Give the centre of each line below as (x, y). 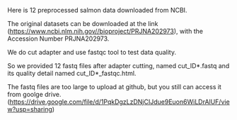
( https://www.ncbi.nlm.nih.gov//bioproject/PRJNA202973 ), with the (105, 31)
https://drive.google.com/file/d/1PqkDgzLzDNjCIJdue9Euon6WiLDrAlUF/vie (120, 102)
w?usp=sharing (30, 109)
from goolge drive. (34, 94)
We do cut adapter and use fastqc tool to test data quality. (92, 52)
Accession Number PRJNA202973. (58, 39)
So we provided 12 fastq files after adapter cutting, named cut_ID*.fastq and (118, 66)
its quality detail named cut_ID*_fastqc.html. (72, 73)
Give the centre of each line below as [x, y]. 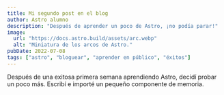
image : [16, 32]
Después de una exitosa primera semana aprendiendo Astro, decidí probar [112, 77]
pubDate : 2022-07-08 [37, 52]
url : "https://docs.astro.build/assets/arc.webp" [85, 39]
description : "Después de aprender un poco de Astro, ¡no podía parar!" [113, 26]
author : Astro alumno [38, 20]
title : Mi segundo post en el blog [58, 13]
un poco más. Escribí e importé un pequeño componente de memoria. [106, 84]
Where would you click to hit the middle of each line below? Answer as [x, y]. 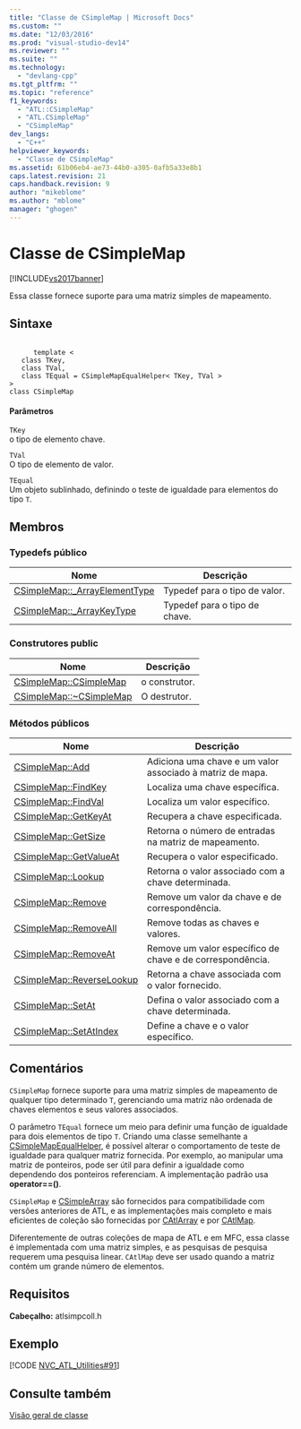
•••
WHAT YOU SHOULD DO: Please retype, exactly as they appear, the lines from the one with "de aprender un" through the final line of the material, both included, and drop any pictures.

RESPONSE:
description : "Después de aprender un poco de Astro, ¡no podía parar!" [113, 26]
author : Astro alumno [38, 20]
title : Mi segundo post en el blog [58, 13]
un poco más. Escribí e importé un pequeño componente de memoria. [106, 84]
Where would you click to hit the middle of each line below? Answer as [x, y]. 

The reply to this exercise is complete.